#### [Task statement]
Only these lines of the data below are wanted: the one with "Nom de Plume", the one with "be rendered into", and any lines between them, each repeated exactly.

#### [Supplied data]
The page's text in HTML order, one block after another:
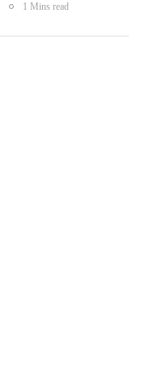
1 Mins read
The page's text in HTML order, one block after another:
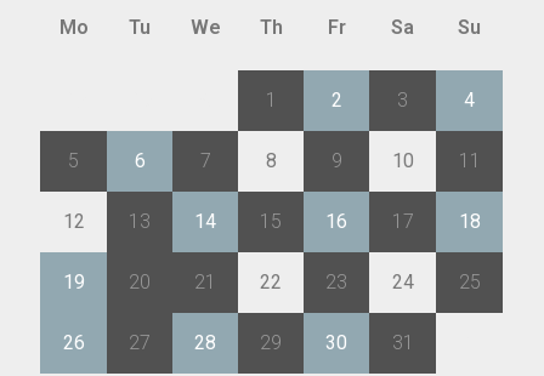
Mo Tu We Th Fr Sa Su
1 2 3 4
5 6 7 8 9 10 11
12 13 14 15 16 17 18
19 20 21 22 23 24 25
26 27 28 29 30 31
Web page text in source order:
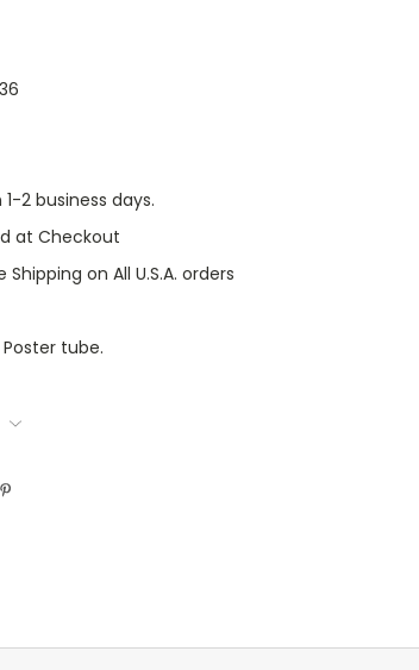
1-2 business days.
at Checkout
Shipping on All U.S.A. orders
tube.
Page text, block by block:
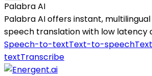
Palabra AI
Palabra AI offers instant,
speech translation with low latency
Speech-to-textText-to-speech
textTranscribe
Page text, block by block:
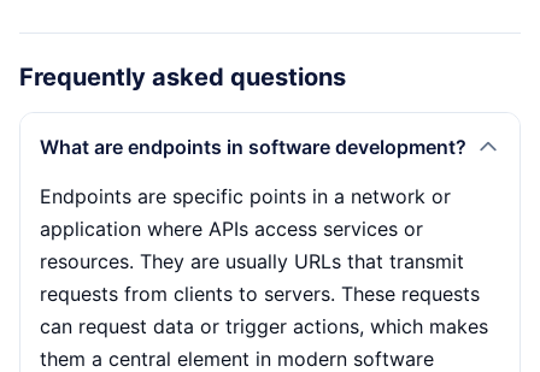
Frequently asked questions
What are endpoints in software development?
Endpoints are specific points in a network or
application where APIs access services or
resources. They are usually URLs that transmit
requests from clients to servers. These requests
can request data or trigger actions, which makes
them a central element in modern software
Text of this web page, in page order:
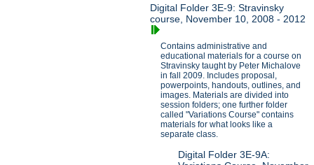
Digital Folder 3E-9: Stravinsky
course, November 10, 2008 - 2012
Contains administrative and
educational materials for a course on
Stravinsky taught by Peter Michalove
in fall 2009. Includes proposal,
powerpoints, handouts, outlines, and
images. Materials are divided into
session folders; one further folder
called "Variations Course" contains
materials for what looks like a
separate class.
Digital Folder 3E-9A:
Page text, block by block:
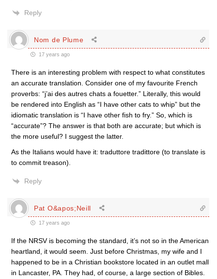
Reply
Nom de Plume
17 years ago
There is an interesting problem with respect to what constitutes
an accurate translation. Consider one of my favourite French
proverbs: “j’ai des autres chats a fouetter.” Literally, this would
be rendered into English as “I have other cats to whip” but the
idiomatic translation is “I have other fish to fry.” So, which is
“accurate”? The answer is that both are accurate; but which is
the more useful? I suggest the latter.
As the Italians would have it: traduttore tradittore (to translate is
to commit treason).
Reply
Pat O&apos;Neill
17 years ago
If the NRSV is becoming the standard, it’s not so in the American
heartland, it would seem. Just before Christmas, my wife and I
happened to be in a Christian bookstore located in an outlet mall
in Lancaster, PA. They had, of course, a large section of Bibles.
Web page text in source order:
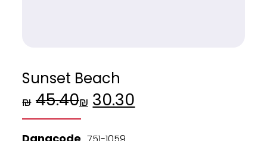
Sunset Beach
₪ 45.40
Original
price
was:
₪45.40.
₪ 30.30
Current
price
is:
₪30.30.
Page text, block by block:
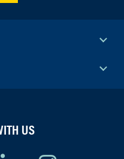
Polar, &
US
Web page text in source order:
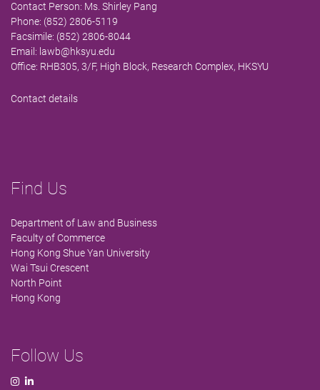
Contact Person: Ms. Shirley Pang
Phone: (852) 2806-5119
Facsimile: (852) 2806-8044
Email: lawb@hksyu.edu
Office: RHB305, 3/F, High Block, Research Complex, HKSYU
Contact details
Find Us
Department of Law and Business
Faculty of Commerce
Hong Kong Shue Yan University
Wai Tsui Crescent
North Point
Hong Kong
Follow Us
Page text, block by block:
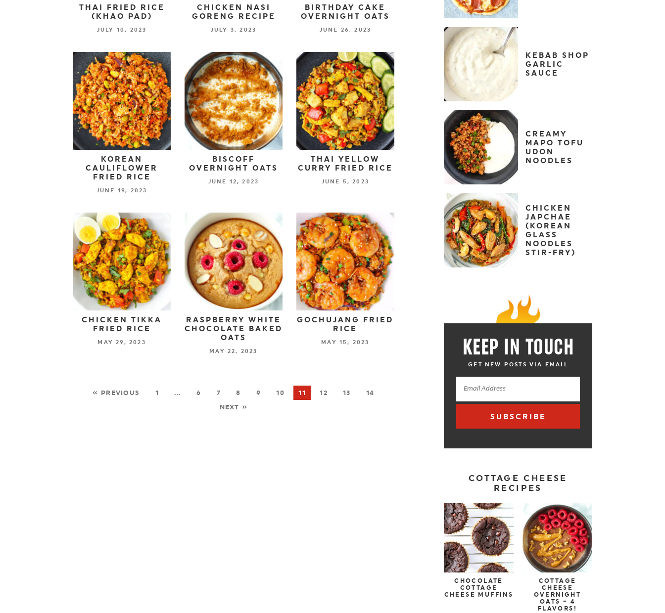
THAI FRIED RICE
(KHAO PAD)
JULY 10, 2023
CHICKEN NASI
GORENG RECIPE
JULY 3, 2023
BIRTHDAY CAKE
OVERNIGHT OATS
JUNE 26, 2023
KOREAN
CAULIFLOWER
FRIED RICE
JUNE 19, 2023
BISCOFF
OVERNIGHT OATS
JUNE 12, 2023
THAI YELLOW
CURRY FRIED RICE
JUNE 5, 2023
CHICKEN TIKKA
FRIED RICE
MAY 29, 2023
RASPBERRY WHITE
CHOCOLATE BAKED
OATS
MAY 22, 2023
GOCHUJANG FRIED
RICE
MAY 15, 2023
« PREVIOUS 1 … 6 7 8 9 10 11 12 13
14
NEXT »
KEBAB SHOP
GARLIC
SAUCE
CREAMY
MAPO TOFU
UDON
NOODLES
CHICKEN
JAPCHAE
(KOREAN
GLASS
NOODLES
STIR-FRY)
KEEP IN TOUCH
GET NEW POSTS VIA EMAIL
SUBSCRIBE
COTTAGE CHEESE
RECIPES
CHOCOLATE
COTTAGE
CHEESE MUFFINS
COTTAGE
CHEESE
OVERNIGHT
OATS – 4
FLAVORS!
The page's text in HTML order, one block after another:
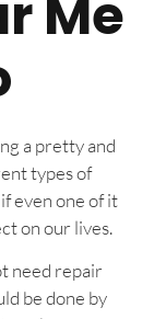
Me
a pretty and
types of
even one of it
on our lives.
need repair
be done by
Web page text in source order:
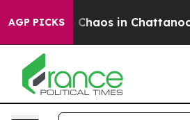
AGP PICKS
Collapse Chaos in
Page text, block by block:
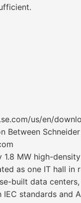
us/en/
Between
MW high-
as one IT hall in
built data
standards

#### [Written solution]
Nom de Plume
17 years ago
There is an interesting problem with respect to what constitutes
an accurate translation. Consider one of my favourite French
proverbs: “j’ai des autres chats a fouetter.” Literally, this would
be rendered into English as “I have other cats to whip” but the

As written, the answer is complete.